We also chose last-layer-only attention rather than all layers. Reasoning: the most narratively useful head behaviour (induction heads, “previous-token” heads, positional copy patterns) tends to live in the final blocks of a small transformer. Showing all L * H heads would tile fine but the marginal information per head drops fast as you go earlier. Adding “all layers” is one line — keep the cache, slice per layer, ship as attention[l][t][h].

What the visualization is honest about

The textbook claim is “attention is interpretable — you can see what the model is looking at.” This is partially true and mostly an aesthetic.

What attention actually tells you, at position t:

Which earlier position the value-vector mix came from. That’s a real signal: if head h puts 0.9 of its weight on position 12, the output of that head at position t is mostly the value-projected representation of position 12.
Nothing about the residual stream. The model is a stack of additive updates. The attention output at any given block is one of many summands. So “head H2 looked at position 5” is true, but the final logit at position t is not just that — it’s the sum of contributions from every block plus the embedding, plus the MLP at the same block, plus everything earlier.
Nothing about composition. Heads in later layers operate on outputs of earlier heads, so a clean “this head copies the previous token” story only tells you what it does in isolation, not what its output then does to logits.
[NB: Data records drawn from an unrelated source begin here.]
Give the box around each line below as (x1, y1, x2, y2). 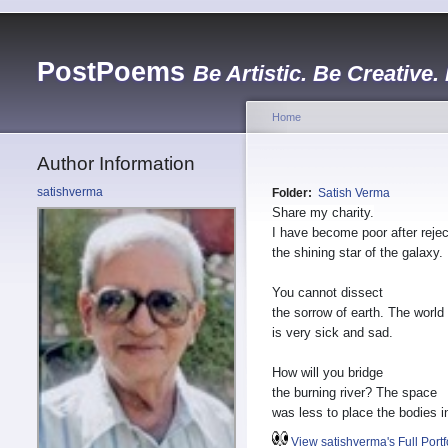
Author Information (37, 153, 195, 174)
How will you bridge (272, 365, 383, 381)
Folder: (272, 186, 315, 201)
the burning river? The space (272, 385, 437, 401)
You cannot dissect (272, 285, 383, 301)
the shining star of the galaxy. (272, 245, 443, 261)
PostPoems (37, 57, 185, 87)
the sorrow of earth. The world (272, 305, 444, 321)
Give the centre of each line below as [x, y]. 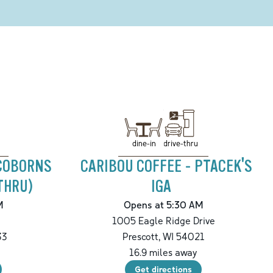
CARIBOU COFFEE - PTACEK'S [166, 167]
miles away [172, 253]
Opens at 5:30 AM [163, 205]
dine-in [144, 143]
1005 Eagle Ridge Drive [163, 221]
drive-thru [180, 143]
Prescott [140, 237]
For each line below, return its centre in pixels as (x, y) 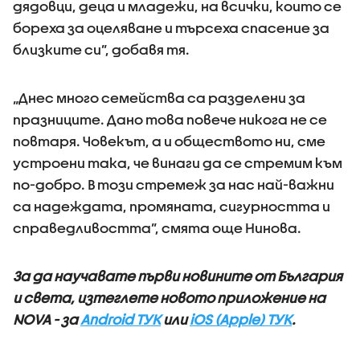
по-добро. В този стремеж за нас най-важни (174, 184)
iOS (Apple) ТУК (241, 319)
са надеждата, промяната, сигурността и (172, 206)
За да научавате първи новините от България (178, 276)
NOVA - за (47, 319)
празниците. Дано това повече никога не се (170, 119)
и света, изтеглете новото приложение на (169, 297)
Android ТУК (121, 319)
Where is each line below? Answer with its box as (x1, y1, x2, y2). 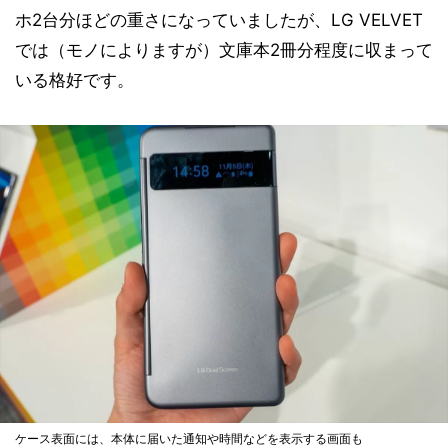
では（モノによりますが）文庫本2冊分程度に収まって (15, 39, 433, 60)
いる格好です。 (15, 69, 134, 90)
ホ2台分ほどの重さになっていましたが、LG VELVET (15, 9, 423, 30)
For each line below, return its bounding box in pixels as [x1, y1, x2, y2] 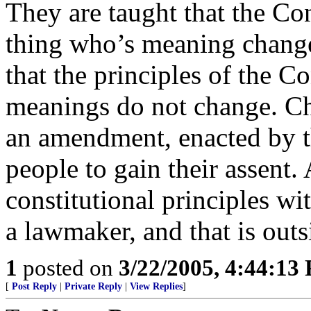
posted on [17, 255, 119, 280]
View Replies [130, 281, 183, 292]
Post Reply [12, 281, 57, 292]
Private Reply [65, 281, 122, 292]
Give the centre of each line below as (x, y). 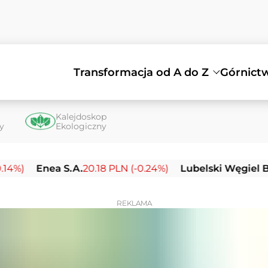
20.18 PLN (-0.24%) (93, 169)
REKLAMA (134, 203)
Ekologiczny (81, 127)
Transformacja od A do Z (141, 72)
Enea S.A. (27, 169)
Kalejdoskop (81, 117)
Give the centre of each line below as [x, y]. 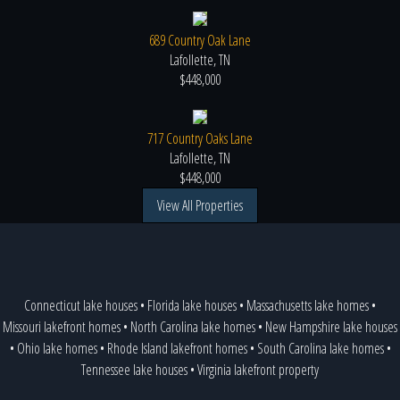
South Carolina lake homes [320, 348]
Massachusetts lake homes [308, 305]
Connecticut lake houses [81, 305]
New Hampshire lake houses [331, 326]
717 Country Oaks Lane [200, 138]
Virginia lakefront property [258, 369]
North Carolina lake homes [193, 326]
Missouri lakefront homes [62, 326]
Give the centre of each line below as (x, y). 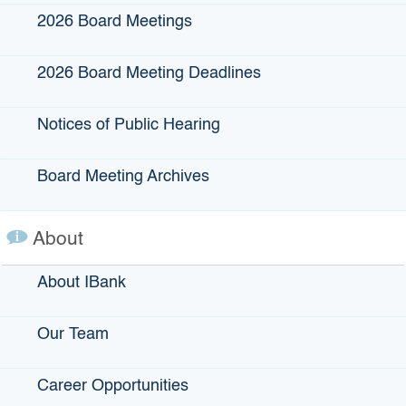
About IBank (82, 283)
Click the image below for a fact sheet (203, 62)
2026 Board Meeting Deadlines (149, 74)
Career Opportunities (113, 387)
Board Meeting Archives (123, 177)
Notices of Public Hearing (129, 126)
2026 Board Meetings (115, 22)
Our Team (73, 335)
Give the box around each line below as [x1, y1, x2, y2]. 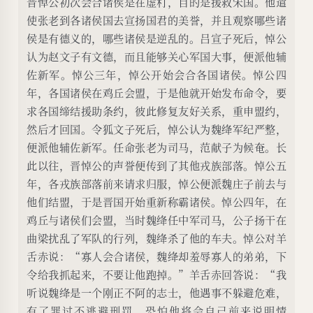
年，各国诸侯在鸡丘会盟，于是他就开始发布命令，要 [27, 85, 286, 101]
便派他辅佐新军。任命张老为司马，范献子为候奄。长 [27, 140, 286, 155]
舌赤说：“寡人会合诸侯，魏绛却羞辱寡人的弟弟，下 [27, 249, 286, 264]
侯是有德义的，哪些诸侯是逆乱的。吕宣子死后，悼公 [27, 31, 286, 46]
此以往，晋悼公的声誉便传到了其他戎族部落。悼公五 [27, 158, 286, 173]
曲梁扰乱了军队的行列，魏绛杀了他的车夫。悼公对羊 [27, 231, 286, 246]
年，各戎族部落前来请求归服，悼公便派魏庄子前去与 [27, 176, 286, 191]
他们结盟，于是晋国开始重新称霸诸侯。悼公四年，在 [27, 194, 286, 210]
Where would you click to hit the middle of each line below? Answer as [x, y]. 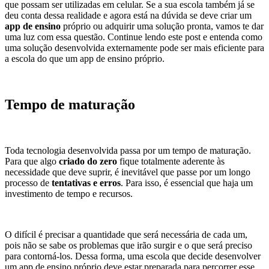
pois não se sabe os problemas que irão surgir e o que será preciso [128, 245]
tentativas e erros [86, 183]
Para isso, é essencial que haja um [189, 183]
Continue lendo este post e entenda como [185, 37]
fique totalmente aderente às [171, 161]
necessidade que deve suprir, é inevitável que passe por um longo [128, 172]
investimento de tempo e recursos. [69, 193]
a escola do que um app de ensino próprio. [85, 58]
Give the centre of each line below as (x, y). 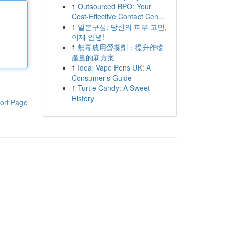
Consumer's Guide (101, 78)
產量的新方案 (93, 57)
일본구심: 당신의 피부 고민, (122, 27)
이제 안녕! (88, 37)
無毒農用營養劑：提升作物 (120, 47)
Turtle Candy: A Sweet (113, 88)
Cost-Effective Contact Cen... (118, 16)
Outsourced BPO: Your (114, 6)
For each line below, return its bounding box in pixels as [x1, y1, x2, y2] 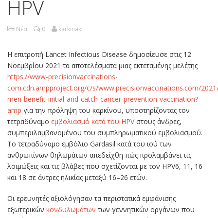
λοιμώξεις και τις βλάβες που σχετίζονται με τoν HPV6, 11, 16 [7, 162, 202, 171]
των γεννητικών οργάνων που [96, 205, 195, 215]
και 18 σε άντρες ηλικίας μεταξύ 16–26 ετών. [7, 173, 147, 182]
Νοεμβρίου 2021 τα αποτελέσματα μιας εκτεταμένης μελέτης [7, 61, 198, 71]
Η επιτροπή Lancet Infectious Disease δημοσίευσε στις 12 [7, 50, 191, 59]
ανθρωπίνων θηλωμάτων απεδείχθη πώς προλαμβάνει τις [7, 150, 191, 160]
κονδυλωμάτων [46, 205, 96, 215]
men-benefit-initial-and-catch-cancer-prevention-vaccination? [7, 94, 198, 104]
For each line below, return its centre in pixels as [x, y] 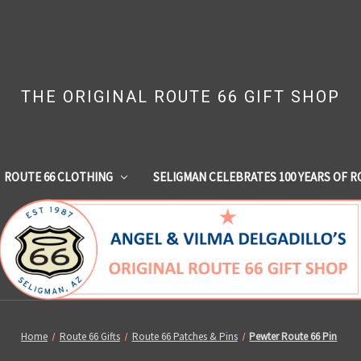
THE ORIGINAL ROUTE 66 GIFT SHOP [180, 97]
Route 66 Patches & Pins [185, 336]
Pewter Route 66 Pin [293, 336]
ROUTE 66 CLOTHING [58, 176]
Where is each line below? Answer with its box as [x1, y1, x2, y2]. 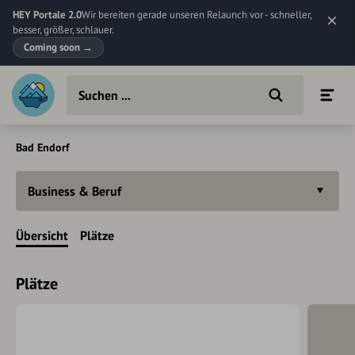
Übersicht [16, 227, 68, 243]
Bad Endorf [16, 140, 70, 155]
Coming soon [24, 40, 82, 54]
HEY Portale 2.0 [13, 8, 82, 21]
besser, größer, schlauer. [13, 23, 114, 36]
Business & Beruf [28, 183, 121, 199]
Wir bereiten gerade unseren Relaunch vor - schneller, [82, 8, 311, 21]
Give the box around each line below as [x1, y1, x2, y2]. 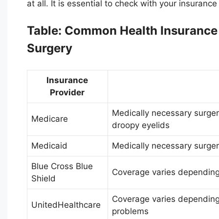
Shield [31, 173, 56, 183]
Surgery [26, 41, 72, 56]
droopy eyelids [111, 120, 170, 130]
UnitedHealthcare [31, 199, 101, 210]
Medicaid [31, 140, 67, 151]
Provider [50, 87, 85, 97]
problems [111, 206, 149, 216]
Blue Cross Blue [31, 161, 93, 171]
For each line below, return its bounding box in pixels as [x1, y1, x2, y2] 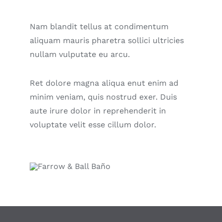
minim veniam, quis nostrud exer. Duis [30, 92, 177, 102]
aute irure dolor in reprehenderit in [30, 106, 166, 115]
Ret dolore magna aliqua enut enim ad [30, 78, 178, 88]
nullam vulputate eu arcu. [30, 50, 130, 59]
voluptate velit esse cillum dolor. [30, 120, 156, 129]
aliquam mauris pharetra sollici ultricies [30, 36, 184, 45]
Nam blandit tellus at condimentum [30, 22, 168, 31]
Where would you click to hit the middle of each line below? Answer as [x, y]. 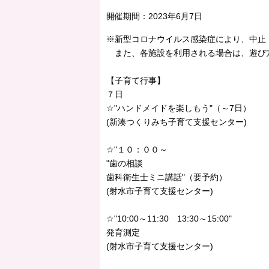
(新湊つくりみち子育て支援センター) [177, 122]
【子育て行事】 [136, 80]
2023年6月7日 [175, 16]
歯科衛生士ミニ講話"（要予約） [167, 177]
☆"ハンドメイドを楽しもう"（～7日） [179, 108]
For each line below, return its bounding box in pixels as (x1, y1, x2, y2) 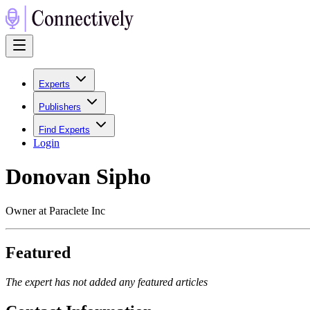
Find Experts (39, 125, 90, 135)
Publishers (39, 102, 81, 112)
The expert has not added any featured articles (6, 275, 208, 288)
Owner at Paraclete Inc (6, 204, 105, 217)
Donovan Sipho (6, 164, 151, 190)
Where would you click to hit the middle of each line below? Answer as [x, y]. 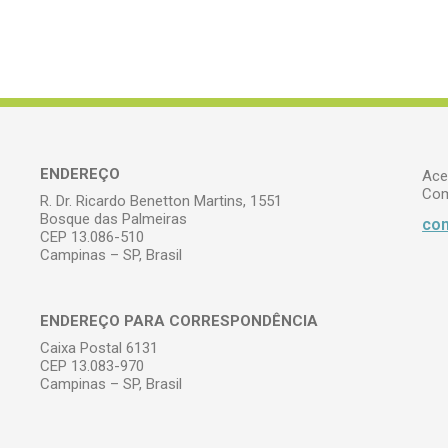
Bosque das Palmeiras [114, 219]
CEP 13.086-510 [92, 237]
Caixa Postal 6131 [99, 348]
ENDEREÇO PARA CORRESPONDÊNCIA [179, 321]
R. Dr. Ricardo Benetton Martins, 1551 [161, 201]
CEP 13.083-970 [92, 366]
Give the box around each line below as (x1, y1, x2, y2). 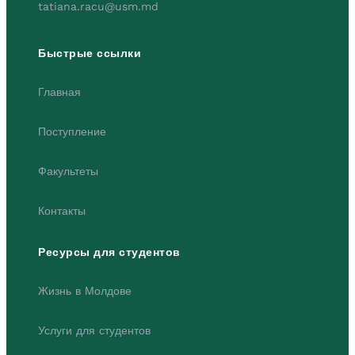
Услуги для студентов (38, 323, 151, 337)
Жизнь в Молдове (38, 284, 132, 297)
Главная (38, 85, 81, 98)
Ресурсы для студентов (38, 245, 181, 258)
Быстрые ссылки (38, 46, 141, 59)
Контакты (38, 204, 86, 217)
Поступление (38, 124, 106, 138)
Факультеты (38, 164, 98, 177)
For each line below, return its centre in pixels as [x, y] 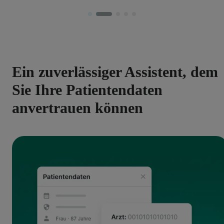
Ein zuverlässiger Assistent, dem [115, 72]
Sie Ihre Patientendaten [87, 90]
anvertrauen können [77, 108]
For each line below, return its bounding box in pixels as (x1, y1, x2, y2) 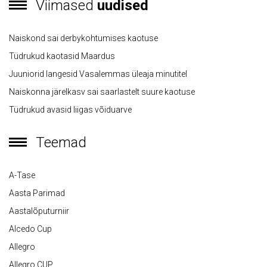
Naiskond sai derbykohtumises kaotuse (9, 33, 158, 44)
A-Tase (9, 170, 35, 181)
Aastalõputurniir (9, 206, 69, 216)
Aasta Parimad (9, 188, 65, 198)
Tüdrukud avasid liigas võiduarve (9, 105, 132, 115)
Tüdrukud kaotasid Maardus (9, 51, 115, 61)
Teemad (36, 134, 86, 151)
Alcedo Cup (9, 224, 52, 234)
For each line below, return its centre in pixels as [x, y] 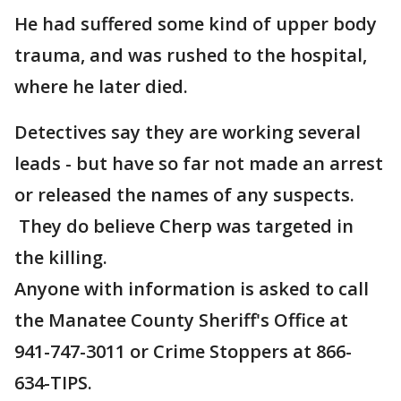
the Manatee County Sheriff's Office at [181, 320]
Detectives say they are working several [188, 132]
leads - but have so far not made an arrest [199, 164]
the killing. [61, 258]
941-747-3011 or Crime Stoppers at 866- [183, 352]
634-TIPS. [55, 383]
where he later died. [101, 87]
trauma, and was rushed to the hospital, [191, 55]
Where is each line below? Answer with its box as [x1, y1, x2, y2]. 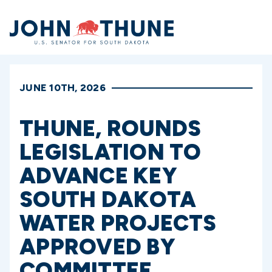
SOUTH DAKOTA [19, 186, 196, 212]
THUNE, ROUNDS [19, 115, 202, 141]
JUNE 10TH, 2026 [19, 82, 106, 93]
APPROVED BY [19, 234, 175, 260]
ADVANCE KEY [19, 163, 177, 189]
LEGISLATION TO [19, 139, 202, 165]
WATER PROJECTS [19, 210, 217, 236]
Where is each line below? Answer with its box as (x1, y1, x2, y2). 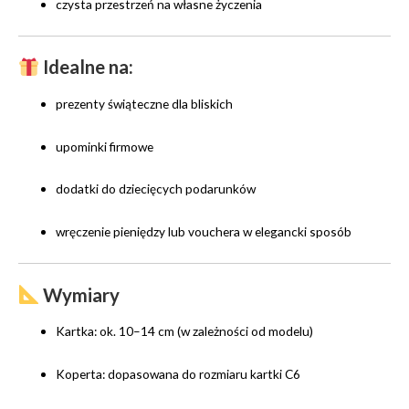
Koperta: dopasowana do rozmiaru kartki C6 (56, 365, 301, 382)
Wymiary (39, 283, 121, 306)
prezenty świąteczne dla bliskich (56, 95, 234, 111)
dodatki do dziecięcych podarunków (56, 181, 257, 197)
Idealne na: (39, 56, 134, 79)
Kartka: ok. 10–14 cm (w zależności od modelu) (56, 323, 314, 340)
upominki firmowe (56, 138, 154, 154)
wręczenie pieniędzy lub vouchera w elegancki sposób (56, 224, 352, 240)
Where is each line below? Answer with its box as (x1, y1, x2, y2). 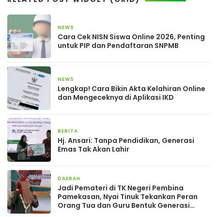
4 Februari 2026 (80, 24, 122, 32)
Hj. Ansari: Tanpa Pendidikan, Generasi (58, 136, 194, 146)
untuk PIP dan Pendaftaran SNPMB (58, 41, 179, 51)
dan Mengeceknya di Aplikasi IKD (58, 93, 174, 103)
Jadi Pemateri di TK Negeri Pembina (58, 183, 184, 193)
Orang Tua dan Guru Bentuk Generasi (58, 201, 190, 211)
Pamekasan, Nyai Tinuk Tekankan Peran (58, 192, 198, 202)
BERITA (58, 127, 78, 135)
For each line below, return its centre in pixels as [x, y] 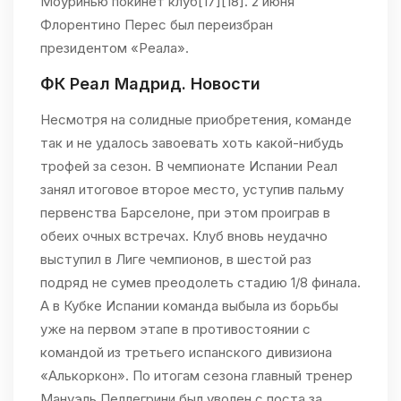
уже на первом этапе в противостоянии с [175, 329]
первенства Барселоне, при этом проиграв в [185, 213]
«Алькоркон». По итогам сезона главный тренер [196, 376]
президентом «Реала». [115, 48]
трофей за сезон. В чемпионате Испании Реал [189, 166]
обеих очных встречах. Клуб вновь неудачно [184, 236]
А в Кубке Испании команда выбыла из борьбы [189, 306]
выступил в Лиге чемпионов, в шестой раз [176, 260]
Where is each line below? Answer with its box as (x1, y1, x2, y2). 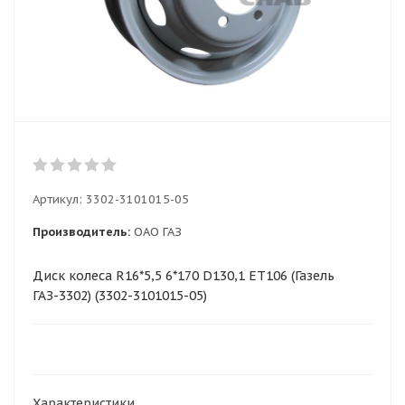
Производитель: (33, 224, 130, 240)
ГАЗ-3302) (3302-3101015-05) (33, 287, 207, 304)
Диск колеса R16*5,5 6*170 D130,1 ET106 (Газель (33, 268, 334, 284)
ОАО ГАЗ (134, 224, 182, 240)
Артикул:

The top-K probability bars are more grounded. They are exactly the distribution your sample was drawn from (or would have been drawn from with temperature 1.0 — the inspect path uses the raw softmax, no top-k truncation). When you see one byte sitting at 70% and the rest scrambling for crumbs, that’s the model being confident. When you see ten bytes all between 5% and 12%, that’s the model genuinely unsure and the sampler making most of the decision.

What it’s good for

Teaching what attention is without lying about how much it explains.
Spotting “the model has no idea here” moments — a flat top-10 with no candidate above 15% is a clearer signal than “the output looks bad.”
Watching a positional copying head emerge during training — train for ~30 seconds on Tiny Shakespeare, then look at a sample. At least one head usually puts a strong diagonal weight on the previous token (the bigram baseline). That’s the model rediscovering character-level n-grams, visible at the level of weights.

Not yet

Per-layer view, per-position composition, logit-lens-style projections, and an attribution mode (“which earlier byte most influenced this byte’s logit?”) are all natural follow-ups that don’t need new kernels — just more downloads from the existing forward.
WASM parity. Add a tg_inspect_forward export, return attn[L*H*T*T] and logits[T*V], and the same UI works against the C++ build.

The whole feature is ~200 lines of TypeScript and one new GPU method. The lever you want to make a transformer “feel” navigable is small once the forward pass is already there.